> Task description: Write out the entries below exactly, but only from the line containing "The splunk component" through the line containing "orienté vers la", and without the pictures.

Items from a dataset
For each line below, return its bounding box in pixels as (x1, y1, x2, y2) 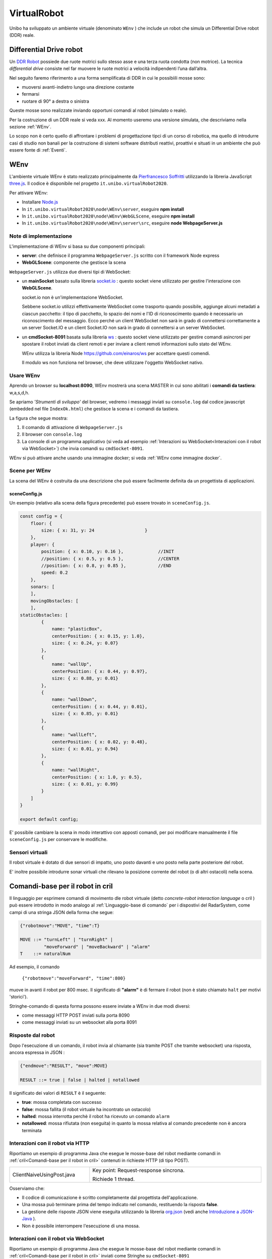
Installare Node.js (22, 199, 58, 205)
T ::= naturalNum (20, 951, 71, 957)
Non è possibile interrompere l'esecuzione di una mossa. (22, 1223, 141, 1229)
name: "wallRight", (51, 767, 100, 773)
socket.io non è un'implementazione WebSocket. (22, 294, 123, 300)
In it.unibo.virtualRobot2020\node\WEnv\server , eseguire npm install (22, 206, 184, 212)
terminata (22, 1127, 42, 1133)
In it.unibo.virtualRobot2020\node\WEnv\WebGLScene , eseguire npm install (22, 213, 195, 219)
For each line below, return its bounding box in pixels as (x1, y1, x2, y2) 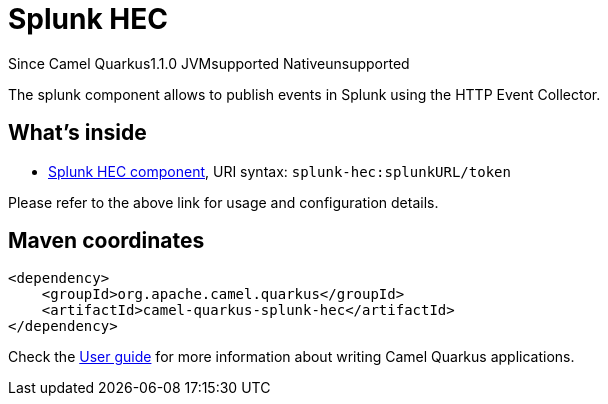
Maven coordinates (8, 228, 205, 254)
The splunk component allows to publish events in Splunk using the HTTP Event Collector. (8, 85, 601, 103)
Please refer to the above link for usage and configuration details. (8, 193, 439, 211)
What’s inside (8, 120, 147, 146)
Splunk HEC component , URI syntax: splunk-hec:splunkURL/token (48, 162, 511, 180)
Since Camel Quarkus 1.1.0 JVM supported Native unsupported (8, 54, 410, 72)
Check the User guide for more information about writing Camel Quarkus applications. (8, 348, 575, 366)
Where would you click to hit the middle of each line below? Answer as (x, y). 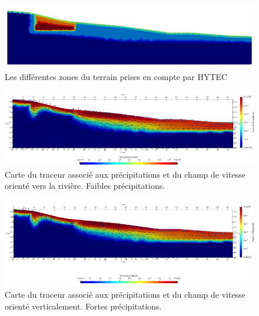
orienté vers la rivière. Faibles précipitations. (85, 186)
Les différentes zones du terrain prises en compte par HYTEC (116, 77)
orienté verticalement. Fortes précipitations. (83, 306)

> Written solution:
The splunk component allows to publish events in Splunk using the HTTP Event Collector. (8, 85, 601, 103)
Please refer to the above link for usage and configuration details. (8, 193, 439, 211)
What’s inside (8, 120, 147, 146)
Splunk HEC component , URI syntax: splunk-hec:splunkURL/token (48, 162, 511, 180)
Since Camel Quarkus 1.1.0 JVM supported Native unsupported (8, 54, 410, 72)
Check the User guide for more information about writing Camel Quarkus applications. (8, 348, 575, 366)
Where would you click to hit the middle of each line below? Answer as (x, y). 
orienté vers la rivière. Faibles précipitations. (85, 186)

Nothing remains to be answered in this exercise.